Campbell Island overwintering soundtrack | Polarjournal
In the early 1990s, a walking tour by the Campbell Island station meteorologist. Image: DR / Peter Fisher

Two friends set meteorologist Peter Fisher’s personal wintering experience to music with the album Life on Sub-Antarctic Campbell Island – The Weather Station Years.

“It’s as if this music draws Campbell Island, its floral explosions, its animals… a beauty that very few people have had the privilege of observing over a long period of time,” explains New Zealand meteorologist Peter Fisher in an interview with PolarJournal. The music? It’s from the album Life on Sub-Antarctic Campbell Island – The Weather Station Years, released at the end of April. Twenty-two tracks by New Zealand musician Tony Parker with a road-movie rock sound. These two friends had known each other for a long time when, three years ago, they decided to co-produce the musical project.

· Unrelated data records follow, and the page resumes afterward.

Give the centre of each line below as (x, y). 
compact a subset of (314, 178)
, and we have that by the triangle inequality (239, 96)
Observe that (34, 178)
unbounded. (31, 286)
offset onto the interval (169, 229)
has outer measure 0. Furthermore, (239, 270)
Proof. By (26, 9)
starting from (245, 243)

Tony Parker has never been to Campbell, unlike Peter Fisher, who overwintered between 1994 and 1995 while on assignment for MetService, the equivalent of National Weather Service. “I put myself in Peter’s shoes, and he’s a mine of information, in addition to his experience,” says the musician. This world isn’t completely foreign to him either. When Peter Fisher overwintered, Tony Parker had send him mail parachuted onto the island by the air force, and they had a few conversations by radiotelephone.

Many of the island’s stories have helped him build his imagination. For example, the return ofa tiny endemic duck after the island’s liberation from rodents 20 years ago. Or the legend of Lady of the Heather, a woman who may have lived here in the 19th century. Then he immersed himself in impressions that convey “the magic of this place”, like having “a crested penguin in the kitchen”, or “finding a seal in his bed that wouldn’t move”.

The music is peppered with sounds recorded on site, taken from Peter Fisher’s peregrinations at the time. “A lot of it wasn’t useful because it was very windy,” the musician points out, “but it also allowed me to get into the subject.” You can hear a plane fly by, the crackle of a radio, “it’s the only music where you can hear a coded weather report in the background”, says Peter Fisher, “sometimes at three o’clock I’d turn on my radio to send the report to New Zealand. Everyone was asleep, the animals were screaming outside, this ritual was a bit like a beacon in the dark.”

The two friends were able to exchange ideas freely as they conceived the album. Tony Parker sent him his recordings to see if the music appealed to him when he was on the island. Three years in the making. “We weren’t in a hurry,” explains the musician, mainly a guitarist, but who also recorded himself on keyboard, drums and vocals, on sometimes soaring tunes.

Glide depicts the flight of albatrosses in the typical winds of the Southern Ocean. “For IsolationI tried to find out what it meant to be isolated,” he explains. “My first thought was of a sad, lonely song, but people who have stayed on Campbell Island for a long time explain that it was inspiring and fascinating.” Peter Fisher is delighted to have awakened his memories of the wintering and brought his recordings back to life, 30 years later: “Tony has succeeded in opening a door to this part of the world for those who don’t have access to it.”